Tonic immobility (TI) is an inborn defensive behavior characterized by a temporary state of profound and reversible motor inhibition elicited by some forms of physical restraint. Previous results from our laboratory have demonstrated that nucleus raphe magnus (NRM) is also a structure involved in the modulation of TI behavior, as chemical stimulation through carbachol decreases the duration of TI in guinea pigs. In view of the fact that GABAergic and opioidergic circuits participate in the regulation of neuronal activity in the NRM and since these neurotransmitters are also involved in the modulation of TI, the objective of the present study was to evaluate the role of these circuits of the NRM in the modulation of the behavioral TI response. Microinjection of morphine (4.4 nmol/0.2 microl) or bicuculline (0.4 nmol/0.2 microl) into the NRM increased the duration of TI episodes while muscimol (0.5 nmol/0.2 microl) decreased it. The effect of morphine injection into the NRM was blocked by previous microinjection of naloxone (2.7 nmol/0.2 microl). Muscimol at 0.25 nmol did not produce any change in TI duration; however, it blocked the increased response induced by morphine. Our results indicate a facilitatory role of opioidergic neurotransmission in the modulation of the TI response within the NRM, whereas GABAergic activity plays an inhibitory role. In addition, in the present study the modulation of TI in the NRM possibly occurred via an interaction between opioidergic and GABAergic systems, where the opioidergic effect might be due to inhibition of tonically active GABAergic interneurons.

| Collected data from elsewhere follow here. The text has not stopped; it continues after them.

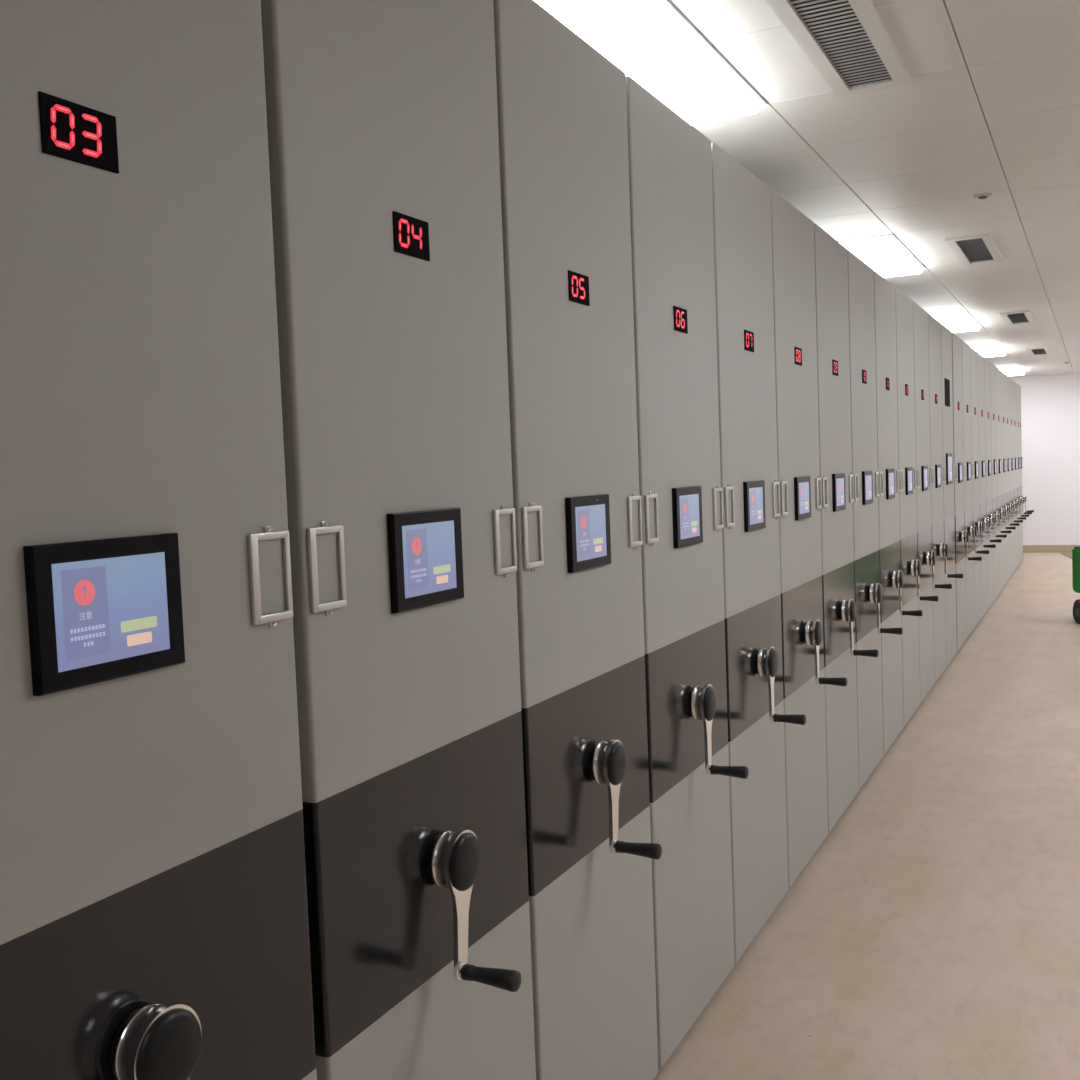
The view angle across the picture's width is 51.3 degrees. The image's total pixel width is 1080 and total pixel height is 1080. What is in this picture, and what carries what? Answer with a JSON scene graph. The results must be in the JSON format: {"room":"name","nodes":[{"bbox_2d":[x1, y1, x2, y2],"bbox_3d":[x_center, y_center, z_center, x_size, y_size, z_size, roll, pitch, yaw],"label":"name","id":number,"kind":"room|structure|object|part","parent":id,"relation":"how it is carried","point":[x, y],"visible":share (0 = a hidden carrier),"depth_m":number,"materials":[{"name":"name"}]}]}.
{"room":"archive storage room","nodes":[
{"label":"archive storage room","id":0,"kind":"room"},
{"bbox_2d":[654,553,1079,1079],"bbox_3d":[3.014,1.095,6.293,6.850,0.120,23.960,0,4,27],"label":"floor","id":1,"kind":"structure","parent":0,"point":[933,932],"depth_m":3.83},
{"bbox_2d":[0,0,316,1079],"bbox_3d":[-1.302,0.247,1.689,2.158,2.463,0.640,0,4,27],"label":"tall cabinet","id":2,"kind":"object","parent":1,"relation":"on","point":[154,922],"visible":1,"depth_m":1.30,"materials":[{"name":"grey metal"}]},
{"bbox_3d":[-0.463,1.109,1.339,0.042,0.679,0.640,0,4,27],"label":"panel","id":3,"kind":"part","parent":2,"relation":"part of","materials":[{"name":"grey metal"}]},
{"bbox_2d":[261,0,535,1079],"bbox_3d":[-1.006,0.199,2.282,2.158,2.463,0.640,0,4,27],"label":"tall cabinet","id":4,"kind":"object","parent":1,"relation":"on","point":[382,115],"visible":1,"depth_m":1.79,"materials":[{"name":"grey metal"}]},
{"bbox_3d":[-0.167,1.061,1.932,0.042,0.679,0.640,0,4,27],"label":"panel","id":5,"kind":"part","parent":4,"relation":"part of","materials":[{"name":"grey metal"}]},
{"bbox_2d":[493,0,661,1079],"bbox_3d":[-0.714,0.152,2.866,2.158,2.463,0.640,0,4,27],"label":"tall cabinet","id":6,"kind":"object","parent":1,"relation":"on","point":[562,103],"visible":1,"depth_m":2.39,"materials":[{"name":"grey metal"}]},
{"bbox_3d":[0.070,-0.389,2.431,0.042,1.390,0.640,0,4,27],"label":"panel","id":7,"kind":"part","parent":6,"relation":"part of","materials":[{"name":"grey metal"}]},
{"bbox_3d":[0.124,1.015,2.517,0.042,0.679,0.640,0,4,27],"label":"panel","id":8,"kind":"part","parent":6,"relation":"part of","materials":[{"name":"grey metal"}]},
{"bbox_2d":[626,76,748,1067],"bbox_3d":[-0.423,0.106,3.449,2.158,2.463,0.640,0,4,27],"label":"tall cabinet","id":9,"kind":"object","parent":1,"relation":"on","point":[670,160],"visible":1,"depth_m":2.98,"materials":[{"name":"grey metal"}]},
{"bbox_3d":[0.361,-0.436,3.014,0.042,1.390,0.640,0,4,27],"label":"panel","id":10,"kind":"part","parent":9,"relation":"part of","materials":[{"name":"grey metal"}]},
{"bbox_3d":[0.415,0.968,3.099,0.042,0.679,0.640,0,4,27],"label":"panel","id":11,"kind":"part","parent":9,"relation":"part of","materials":[{"name":"grey metal"}]},
{"bbox_2d":[711,143,805,962],"bbox_3d":[-0.132,0.059,4.032,2.158,2.463,0.640,0,4,27],"label":"tall cabinet","id":12,"kind":"object","parent":1,"relation":"on","point":[741,200],"visible":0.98,"depth_m":3.57,"materials":[{"name":"grey metal"}]},
{"bbox_3d":[0.652,-0.483,3.597,0.042,1.390,0.640,0,4,27],"label":"panel","id":13,"kind":"part","parent":12,"relation":"part of","materials":[{"name":"grey metal"}]},
{"bbox_3d":[0.706,0.921,3.682,0.042,0.679,0.640,0,4,27],"label":"panel","id":14,"kind":"part","parent":12,"relation":"part of","materials":[{"name":"grey metal"}]},
{"bbox_2d":[770,189,847,887],"bbox_3d":[0.157,0.013,4.612,2.158,2.463,0.636,0,4,27],"label":"tall cabinet","id":15,"kind":"object","parent":1,"relation":"on","point":[793,255],"visible":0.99,"depth_m":4.16,"materials":[{"name":"grey metal"}]},
{"bbox_3d":[0.942,-0.529,4.177,0.042,1.390,0.636,0,4,27],"label":"panel","id":16,"kind":"part","parent":15,"relation":"part of","materials":[{"name":"grey metal"}]},
{"bbox_3d":[0.996,0.875,4.262,0.042,0.679,0.636,0,4,27],"label":"panel","id":17,"kind":"part","parent":15,"relation":"part of","materials":[{"name":"grey metal"}]},
{"bbox_2d":[814,223,878,831],"bbox_3d":[0.447,-0.034,5.192,2.158,2.463,0.636,0,4,27],"label":"tall cabinet","id":18,"kind":"object","parent":1,"relation":"on","point":[831,264],"visible":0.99,"depth_m":4.74,"materials":[{"name":"grey metal"}]},
{"bbox_3d":[1.231,-0.576,4.757,0.042,1.390,0.636,0,4,27],"label":"panel","id":19,"kind":"part","parent":18,"relation":"part of","materials":[{"name":"grey metal"}]},
{"bbox_3d":[1.285,0.828,4.842,0.042,0.679,0.636,0,4,27],"label":"panel","id":20,"kind":"part","parent":18,"relation":"part of","materials":[{"name":"grey metal"}]},
{"bbox_2d":[847,250,902,788],"bbox_3d":[0.736,-0.080,5.772,2.158,2.463,0.636,0,4,27],"label":"tall cabinet","id":21,"kind":"object","parent":1,"relation":"on","point":[868,588],"visible":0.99,"depth_m":5.32,"materials":[{"name":"grey metal"}]},
{"bbox_3d":[1.521,-0.622,5.337,0.042,1.390,0.636,0,4,27],"label":"panel","id":22,"kind":"part","parent":21,"relation":"part of","materials":[{"name":"grey metal"}]},
{"bbox_3d":[1.575,0.782,5.423,0.042,0.679,0.636,0,4,27],"label":"panel","id":23,"kind":"part","parent":21,"relation":"part of","materials":[{"name":"grey metal"}]},
{"bbox_2d":[874,271,922,754],"bbox_3d":[1.026,-0.127,6.352,2.158,2.463,0.636,0,4,27],"label":"tall cabinet","id":24,"kind":"object","parent":1,"relation":"on","point":[891,575],"visible":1,"depth_m":5.90,"materials":[{"name":"grey metal"}]},
{"bbox_3d":[1.810,-0.668,5.917,0.042,1.390,0.636,0,4,27],"label":"panel","id":25,"kind":"part","parent":24,"relation":"part of","materials":[{"name":"grey metal"}]},
{"bbox_3d":[1.864,0.736,6.003,0.042,0.679,0.636,0,4,27],"label":"panel","id":26,"kind":"part","parent":24,"relation":"part of","materials":[{"name":"grey metal"}]},
{"bbox_2d":[895,287,938,726],"bbox_3d":[1.315,-0.173,6.932,2.158,2.463,0.636,0,4,27],"label":"tall cabinet","id":27,"kind":"object","parent":1,"relation":"on","point":[910,565],"visible":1,"depth_m":6.48,"materials":[{"name":"grey metal"}]},
{"bbox_3d":[2.100,-0.715,6.497,0.042,1.390,0.636,0,4,27],"label":"panel","id":28,"kind":"part","parent":27,"relation":"part of","materials":[{"name":"grey metal"}]},
{"bbox_3d":[2.154,0.689,6.583,0.042,0.679,0.636,0,4,27],"label":"panel","id":29,"kind":"part","parent":27,"relation":"part of","materials":[{"name":"grey metal"}]},
{"bbox_2d":[913,301,951,703],"bbox_3d":[1.605,-0.220,7.512,2.158,2.463,0.636,0,4,27],"label":"tall cabinet","id":30,"kind":"object","parent":1,"relation":"on","point":[926,555],"visible":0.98,"depth_m":7.07,"materials":[{"name":"grey metal"}]},
{"bbox_3d":[2.389,-0.761,7.077,0.042,1.390,0.636,0,4,27],"label":"panel","id":31,"kind":"part","parent":30,"relation":"part of","materials":[{"name":"grey metal"}]},
{"bbox_3d":[2.443,0.643,7.163,0.042,0.679,0.636,0,4,27],"label":"panel","id":32,"kind":"part","parent":30,"relation":"part of","materials":[{"name":"grey metal"}]},
{"bbox_2d":[928,313,962,683],"bbox_3d":[1.895,-0.266,8.092,2.158,2.463,0.636,0,4,27],"label":"tall cabinet","id":33,"kind":"object","parent":1,"relation":"on","point":[940,548],"visible":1,"depth_m":7.65,"materials":[{"name":"grey metal"}]},
{"bbox_3d":[2.679,-0.808,7.657,0.042,1.390,0.636,0,4,27],"label":"panel","id":34,"kind":"part","parent":33,"relation":"part of","materials":[{"name":"grey metal"}]},
{"bbox_3d":[2.733,0.596,7.743,0.042,0.679,0.636,0,4,27],"label":"panel","id":35,"kind":"part","parent":33,"relation":"part of","materials":[{"name":"grey metal"}]},
{"bbox_2d":[941,324,956,666],"bbox_3d":[2.119,-0.312,8.705,2.013,2.463,0.636,0,4,27],"label":"tall cabinet","id":36,"kind":"object","parent":1,"relation":"on","point":[946,334],"visible":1,"depth_m":8.23,"materials":[{"name":"grey metal"}]},
{"bbox_3d":[2.969,-0.854,8.238,0.042,1.390,0.636,0,4,27],"label":"panel","id":37,"kind":"part","parent":36,"relation":"part of","materials":[{"name":"grey metal"}]},
{"bbox_3d":[3.022,0.550,8.323,0.042,0.679,0.636,0,4,27],"label":"panel","id":38,"kind":"part","parent":36,"relation":"part of","materials":[{"name":"grey metal"}]},
{"bbox_2d":[952,332,981,651],"bbox_3d":[2.494,-0.362,9.293,2.158,2.463,0.638,0,4,27],"label":"tall cabinet","id":39,"kind":"object","parent":1,"relation":"on","point":[961,536],"visible":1,"depth_m":8.83,"materials":[{"name":"grey metal"}]},
{"bbox_3d":[3.278,-0.904,8.858,0.042,1.390,0.638,0,4,27],"label":"panel","id":40,"kind":"part","parent":39,"relation":"part of","materials":[{"name":"grey metal"}]},
{"bbox_3d":[3.332,0.500,8.943,0.042,0.679,0.638,0,4,27],"label":"panel","id":41,"kind":"part","parent":39,"relation":"part of","materials":[{"name":"grey metal"}]},
{"bbox_2d":[962,340,988,638],"bbox_3d":[2.784,-0.409,9.875,2.158,2.463,0.638,0,4,27],"label":"tall cabinet","id":42,"kind":"object","parent":1,"relation":"on","point":[966,370],"visible":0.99,"depth_m":9.43,"materials":[{"name":"grey metal"}]},
{"bbox_3d":[3.568,-0.951,9.440,0.042,1.390,0.638,0,4,27],"label":"panel","id":43,"kind":"part","parent":42,"relation":"part of","materials":[{"name":"grey metal"}]},
{"bbox_3d":[3.623,0.453,9.525,0.042,0.679,0.638,0,4,27],"label":"panel","id":44,"kind":"part","parent":42,"relation":"part of","materials":[{"name":"grey metal"}]},
{"bbox_2d":[970,347,995,627],"bbox_3d":[3.074,-0.455,10.457,2.158,2.463,0.638,0,4,27],"label":"tall cabinet","id":45,"kind":"object","parent":1,"relation":"on","point":[979,524],"visible":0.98,"depth_m":10.01,"materials":[{"name":"grey metal"}]},
{"bbox_3d":[3.859,-0.997,10.022,0.042,1.390,0.638,0,4,27],"label":"panel","id":46,"kind":"part","parent":45,"relation":"part of","materials":[{"name":"grey metal"}]},
{"bbox_3d":[3.913,0.407,10.107,0.042,0.679,0.638,0,4,27],"label":"panel","id":47,"kind":"part","parent":45,"relation":"part of","materials":[{"name":"grey metal"}]},
{"bbox_2d":[978,353,1001,617],"bbox_3d":[3.365,-0.502,11.038,2.158,2.463,0.638,0,4,27],"label":"tall cabinet","id":48,"kind":"object","parent":1,"relation":"on","point":[981,379],"visible":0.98,"depth_m":10.60,"materials":[{"name":"grey metal"}]},
{"bbox_3d":[4.149,-1.044,10.604,0.042,1.390,0.638,0,4,27],"label":"panel","id":49,"kind":"part","parent":48,"relation":"part of","materials":[{"name":"grey metal"}]},
{"bbox_3d":[4.203,0.360,10.689,0.042,0.679,0.638,0,4,27],"label":"panel","id":50,"kind":"part","parent":48,"relation":"part of","materials":[{"name":"grey metal"}]},
{"bbox_2d":[984,358,1006,607],"bbox_3d":[3.655,-0.549,11.620,2.158,2.463,0.638,0,4,27],"label":"tall cabinet","id":51,"kind":"object","parent":1,"relation":"on","point":[989,514],"visible":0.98,"depth_m":11.17,"materials":[{"name":"grey metal"}]},
{"bbox_3d":[4.440,-1.090,11.185,0.042,1.390,0.638,0,4,27],"label":"panel","id":52,"kind":"part","parent":51,"relation":"part of","materials":[{"name":"grey metal"}]},
{"bbox_3d":[4.494,0.314,11.271,0.042,0.679,0.638,0,4,27],"label":"panel","id":53,"kind":"part","parent":51,"relation":"part of","materials":[{"name":"grey metal"}]},
{"bbox_2d":[990,362,1010,599],"bbox_3d":[3.946,-0.595,12.202,2.158,2.463,0.638,0,4,27],"label":"tall cabinet","id":54,"kind":"object","parent":1,"relation":"on","point":[992,367],"visible":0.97,"depth_m":11.76,"materials":[{"name":"grey metal"}]},
{"bbox_3d":[4.730,-1.137,11.767,0.042,1.390,0.638,0,4,27],"label":"panel","id":55,"kind":"part","parent":54,"relation":"part of","materials":[{"name":"grey metal"}]},
{"bbox_3d":[4.784,0.267,11.853,0.042,0.679,0.638,0,4,27],"label":"panel","id":56,"kind":"part","parent":54,"relation":"part of","materials":[{"name":"grey metal"}]},
{"bbox_2d":[996,367,1015,592],"bbox_3d":[4.236,-0.642,12.784,2.158,2.463,0.638,0,4,27],"label":"tall cabinet","id":57,"kind":"object","parent":1,"relation":"on","point":[998,376],"visible":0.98,"depth_m":12.34,"materials":[{"name":"grey metal"}]},
{"bbox_3d":[5.021,-1.183,12.349,0.042,1.390,0.638,0,4,27],"label":"panel","id":58,"kind":"part","parent":57,"relation":"part of","materials":[{"name":"grey metal"}]},
{"bbox_3d":[5.075,0.220,12.435,0.042,0.679,0.638,0,4,27],"label":"panel","id":59,"kind":"part","parent":57,"relation":"part of","materials":[{"name":"grey metal"}]},
{"bbox_2d":[1000,370,1019,586],"bbox_3d":[4.527,-0.688,13.366,2.158,2.463,0.638,0,4,27],"label":"tall cabinet","id":60,"kind":"object","parent":1,"relation":"on","point":[1003,421],"visible":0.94,"depth_m":12.92,"materials":[{"name":"grey metal"}]},
{"bbox_3d":[5.311,-1.230,12.931,0.042,1.390,0.638,0,4,27],"label":"panel","id":61,"kind":"part","parent":60,"relation":"part of","materials":[{"name":"grey metal"}]},
{"bbox_3d":[5.365,0.174,13.017,0.042,0.679,0.638,0,4,27],"label":"panel","id":62,"kind":"part","parent":60,"relation":"part of","materials":[{"name":"grey metal"}]},
{"bbox_2d":[1005,374,1022,579],"bbox_3d":[4.817,-0.735,13.948,2.158,2.463,0.638,0,4,27],"label":"tall cabinet","id":63,"kind":"object","parent":1,"relation":"on","point":[1007,419],"visible":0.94,"depth_m":13.50,"materials":[{"name":"grey metal"}]},
{"bbox_3d":[5.601,-1.277,13.513,0.042,1.390,0.638,0,4,27],"label":"panel","id":64,"kind":"part","parent":63,"relation":"part of","materials":[{"name":"grey metal"}]},
{"bbox_3d":[5.655,0.127,13.598,0.042,0.679,0.638,0,4,27],"label":"panel","id":65,"kind":"part","parent":63,"relation":"part of","materials":[{"name":"grey metal"}]},
{"bbox_2d":[1009,377,1025,574],"bbox_3d":[5.107,-0.782,14.530,2.158,2.463,0.638,0,4,27],"label":"tall cabinet","id":66,"kind":"object","parent":1,"relation":"on","point":[1010,379],"visible":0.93,"depth_m":14.08,"materials":[{"name":"grey metal"}]},
{"bbox_3d":[5.892,-1.323,14.095,0.042,1.390,0.638,0,4,27],"label":"panel","id":67,"kind":"part","parent":66,"relation":"part of","materials":[{"name":"grey metal"}]},
{"bbox_3d":[5.946,0.081,14.180,0.042,0.679,0.638,0,4,27],"label":"panel","id":68,"kind":"part","parent":66,"relation":"part of","materials":[{"name":"grey metal"}]},
{"bbox_2d":[1013,381,1028,569],"bbox_3d":[5.398,-0.828,15.112,2.158,2.463,0.638,0,4,27],"label":"tall cabinet","id":69,"kind":"object","parent":1,"relation":"on","point":[1014,382],"visible":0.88,"depth_m":14.67,"materials":[{"name":"grey metal"}]},
{"bbox_3d":[6.182,-1.370,14.677,0.042,1.390,0.638,0,4,27],"label":"panel","id":70,"kind":"part","parent":69,"relation":"part of","materials":[{"name":"grey metal"}]},
{"bbox_3d":[6.236,0.034,14.762,0.042,0.679,0.638,0,4,27],"label":"panel","id":71,"kind":"part","parent":69,"relation":"part of","materials":[{"name":"grey metal"}]},
{"bbox_2d":[1016,383,1031,565],"bbox_3d":[5.688,-0.875,15.693,2.158,2.463,0.638,0,4,27],"label":"tall cabinet","id":72,"kind":"object","parent":1,"relation":"on","point":[1017,385],"visible":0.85,"depth_m":15.25,"materials":[{"name":"grey metal"}]},
{"bbox_3d":[6.473,-1.416,15.259,0.042,1.390,0.638,0,4,27],"label":"panel","id":73,"kind":"part","parent":72,"relation":"part of","materials":[{"name":"grey metal"}]},
{"bbox_3d":[6.527,-0.013,15.344,0.042,0.679,0.638,0,4,27],"label":"panel","id":74,"kind":"part","parent":72,"relation":"part of","materials":[{"name":"grey metal"}]},
{"bbox_2d":[1019,385,1033,559],"bbox_3d":[5.910,-0.910,16.137,2.158,2.463,0.330,0,4,27],"label":"tall cabinet","id":75,"kind":"object","parent":1,"relation":"on","point":[1021,467],"visible":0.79,"depth_m":15.69,"materials":[{"name":"grey metal"}]},
{"bbox_3d":[6.694,-1.452,15.702,0.042,1.390,0.330,0,4,27],"label":"panel","id":76,"kind":"part","parent":75,"relation":"part of","materials":[{"name":"grey metal"}]},
{"bbox_3d":[6.748,-0.048,15.787,0.042,0.679,0.330,0,4,27],"label":"panel","id":77,"kind":"part","parent":75,"relation":"part of","materials":[{"name":"grey metal"}]},
{"bbox_2d":[1061,553,1071,558],"bbox_3d":[8.083,0.235,16.169,0.900,0.008,1.350,-1,4,17],"label":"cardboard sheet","id":78,"kind":"object","parent":1,"relation":"on","point":[1069,555],"visible":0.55,"depth_m":16.60,"materials":[{"name":"brown cardboard"}]},
{"bbox_2d":[1072,547,1079,623],"bbox_3d":[5.018,0.267,9.898,0.599,0.941,0.366,0,4,27],"label":"cart","id":79,"kind":"object","parent":1,"relation":"on","point":[1075,550],"visible":1,"depth_m":9.89,"materials":[{"name":"green plastic"}]},
{"bbox_2d":[1072,547,1079,592],"bbox_3d":[5.018,0.266,9.898,0.598,0.393,0.328,0,4,27],"label":"tub","id":80,"kind":"object","parent":79,"relation":"in","point":[1075,550],"depth_m":9.88,"materials":[{"name":"green plastic"}]},
{"bbox_2d":[672,0,1079,376],"bbox_3d":[2.906,-1.703,6.122,6.850,0.100,23.960,0,4,27],"label":"ceiling","id":81,"kind":"structure","parent":0,"point":[991,104],"depth_m":4.21,"materials":[{"name":"white paint"}]},
{"bbox_2d":[534,0,766,124],"bbox_3d":[0.197,-1.369,3.236,0.597,0.064,1.225,0,4,27],"label":"ceiling light","id":82,"kind":"object","parent":81,"relation":"attached to","point":[656,45],"visible":0.34,"depth_m":3.09,"materials":[{"name":"white plastic"}]},
{"bbox_3d":[0.196,-1.383,3.235,0.597,0.034,1.225,0,4,27],"label":"frame","id":83,"kind":"part","parent":82,"relation":"part of","materials":[{"name":"white"}]},
{"bbox_2d":[766,0,911,97],"bbox_3d":[0.847,-1.384,3.122,0.225,0.014,0.910,0,4,27],"label":"ceiling vent","id":84,"kind":"object","parent":81,"relation":"in","point":[847,42],"visible":1,"depth_m":3.12,"materials":[{"name":"white metal"}]},
{"bbox_2d":[838,233,925,277],"bbox_3d":[1.845,-1.633,6.537,0.597,0.064,1.225,0,4,27],"label":"ceiling light","id":85,"kind":"object","parent":81,"relation":"attached to","point":[887,255],"visible":0.38,"depth_m":6.28,"materials":[{"name":"white plastic"}]},
{"bbox_2d":[931,311,981,332],"bbox_3d":[3.492,-1.897,9.838,0.597,0.064,1.225,0,4,27],"label":"ceiling light","id":86,"kind":"object","parent":81,"relation":"attached to","point":[961,321],"visible":0.34,"depth_m":9.55,"materials":[{"name":"white plastic"}]},
{"bbox_2d":[945,233,1002,265],"bbox_3d":[2.477,-1.645,6.388,0.225,0.014,0.910,0,4,27],"label":"ceiling vent","id":87,"kind":"object","parent":81,"relation":"in","point":[979,248],"visible":1,"depth_m":6.34,"materials":[{"name":"white metal"}]},
{"bbox_2d":[973,193,991,198],"bbox_3d":[1.992,-1.543,5.056,0.080,0.018,0.080,0,4,27],"label":"smoke detector","id":88,"kind":"object","parent":81,"relation":"attached to","point":[980,195],"visible":1,"depth_m":5.04,"materials":[{"name":"grey plastic"}]},
{"bbox_2d":[970,344,1006,356],"bbox_3d":[4.865,-2.118,12.589,0.597,0.064,1.225,0,4,27],"label":"ceiling light","id":89,"kind":"object","parent":81,"relation":"attached to","point":[990,350],"visible":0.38,"depth_m":12.28,"materials":[{"name":"white plastic"}]},
{"bbox_3d":[4.865,-2.132,12.588,0.597,0.034,1.225,0,4,27],"label":"frame","id":90,"kind":"part","parent":89,"relation":"part of","materials":[{"name":"white"}]},
{"bbox_2d":[998,367,1025,375],"bbox_3d":[6.513,-2.382,15.891,0.597,0.064,1.225,0,4,27],"label":"ceiling light","id":91,"kind":"object","parent":81,"relation":"attached to","point":[1012,371],"visible":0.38,"depth_m":15.53,"materials":[{"name":"white plastic"}]},
{"bbox_3d":[6.512,-2.397,15.890,0.597,0.034,1.225,0,4,27],"label":"frame","id":92,"kind":"part","parent":91,"relation":"part of","materials":[{"name":"white"}]},
{"bbox_2d":[1000,310,1034,324],"bbox_3d":[4.107,-1.907,9.654,0.225,0.014,0.910,0,4,27],"label":"ceiling vent","id":93,"kind":"object","parent":81,"relation":"in","point":[1015,317],"visible":1,"depth_m":9.60,"materials":[{"name":"white metal"}]},
{"bbox_2d":[1026,347,1050,355],"bbox_3d":[5.738,-2.168,12.921,0.225,0.014,0.910,0,4,27],"label":"ceiling vent","id":94,"kind":"object","parent":81,"relation":"in","point":[1040,350],"visible":1,"depth_m":12.89,"materials":[{"name":"white metal"}]},
{"bbox_2d":[1010,373,1079,544],"bbox_3d":[8.276,-1.222,16.859,6.850,2.815,0.120,0,4,27],"label":"wall","id":95,"kind":"structure","parent":0,"point":[1050,404],"depth_m":17.05,"materials":[{"name":"white paint"}]},
{"bbox_2d":[1023,545,1079,552],"bbox_3d":[8.298,0.130,16.881,6.650,0.115,0.014,0,4,27],"label":"baseboard","id":96,"kind":"structure","parent":95,"relation":"attached to","point":[1026,548],"depth_m":17.15,"materials":[{"name":"beige wood"}]}
]}

The lateral hypothalamus in the modulation of tonic immobility in guinea pigs.

THE lateral hypothalamus has been reported to be involved in the organization of aggression and predatory attack but not in behavioral inhibition responses such as tonic immobility (TI). TI may be defined as an inborn behavioral inhibition characterized by profound physical inactivity and relative lack of responsiveness to the environment, triggered by an intense sensation of fear generated during prey—predator confrontation. Our study indicates that cholinergic stimulation of anterior regions of the lateral hypothalamus of guinea pigs potentiates the duration of TI episodes, while stimulation of medial and posterior regions of this structure promotes a decrease in TI duration, suggesting that the lateral hypothalamus modulates the duration of TI episodes in a differentiated manner.